I'm new to working with Python and Pandas. Currently I'm attempting to create a report that extracts data from an SQL database and using that data in a pandas dataframe. In each row is a server name and date of sample and then sample data per column following that.
I have been able to filter by the hostname using df[df['hostname'] == uniquehost] df being a variable for the dataframe and uniquehost being a variable for each unique host name.
What I am trying to do next is to obtain the stdev of the other columns although I haven't been capable of figuring this part out. I attempted to use df[df['hostname'] == uniquehost].std()
However, this wasn't correct.
Can anyone point me in the appropriate direction to get this figure out? I suspect I'm barking up the wrong tree and there's likely a very easy way to handle this that I haven't encountered yet.

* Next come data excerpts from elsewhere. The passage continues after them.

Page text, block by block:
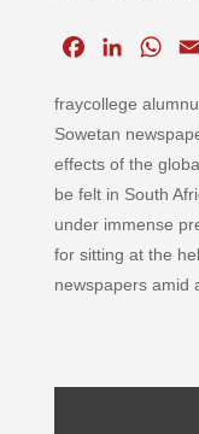
c
e
b
o
o
k
n
k
e
d
I
n
W
a
t
s
A
p
p
fraycollege
Sowetan
effects of the
be felt in South
under immense
for sitting at the
newspapers amid
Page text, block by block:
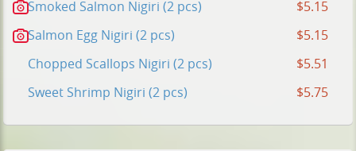
Smoked Salmon Nigiri (2 pcs)
$5.15
Salmon Egg Nigiri (2 pcs)
$5.15
Chopped Scallops Nigiri (2 pcs)
$5.51
Sweet Shrimp Nigiri (2 pcs)
$5.75
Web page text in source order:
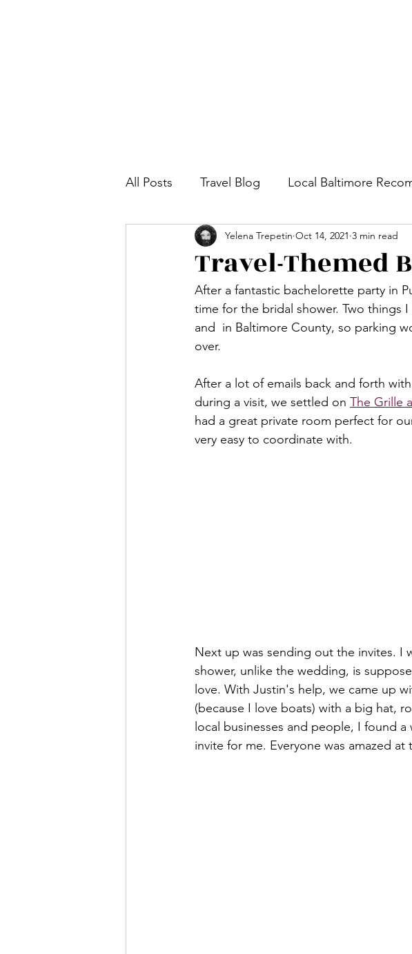
All Posts Travel Blog Local Baltimore
Travel-Themed
Yelena Trepetin Oct 14, 2021 3 min read
After a fantastic bachelorette party in
time for the bridal shower. Two things
and  in Baltimore County, so parking
over.
After a lot of emails back and forth
during a visit, we settled on The Grille
had a great private room perfect for
very easy to coordinate with.
Next up was sending out the invites. I
shower, unlike the wedding, is
love. With Justin's help, we came up
(because I love boats) with a big hat,
local businesses and people, I found
invite for me. Everyone was amazed
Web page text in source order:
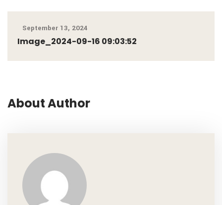
September 13, 2024
Image_2024-09-16 09:03:52
About Author
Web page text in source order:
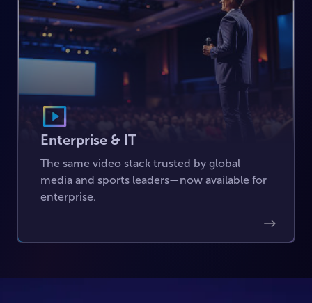
Enterprise & IT
The same video stack trusted by global
media and sports leaders—now available for
enterprise.
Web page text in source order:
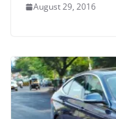
August 29, 2016
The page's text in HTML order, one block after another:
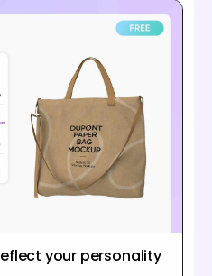
your personality
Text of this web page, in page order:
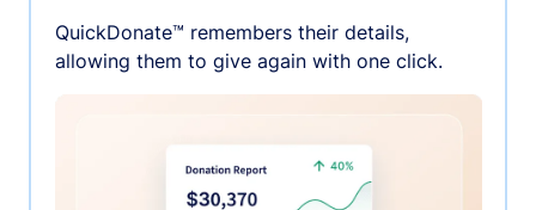
QuickDonate™ remembers their details,
allowing them to give again with one click.

Hostname | Sample Date | CPU Peak | Memory Peak
server1 | 08/08/17 | 67.32 | 34.83
server1 | 08/09/17 | 34 | 62
IIUC, you'll want to first do df.groupby
on Hostname
and then find the standard deviation. Something like this:
In [118]: df.groupby('Hostname')[['CPU Peak', 'Memory Peak']].std()
Out[118]:
CPU Peak Memory Peak
Hostname
server1 23.560798 19.212091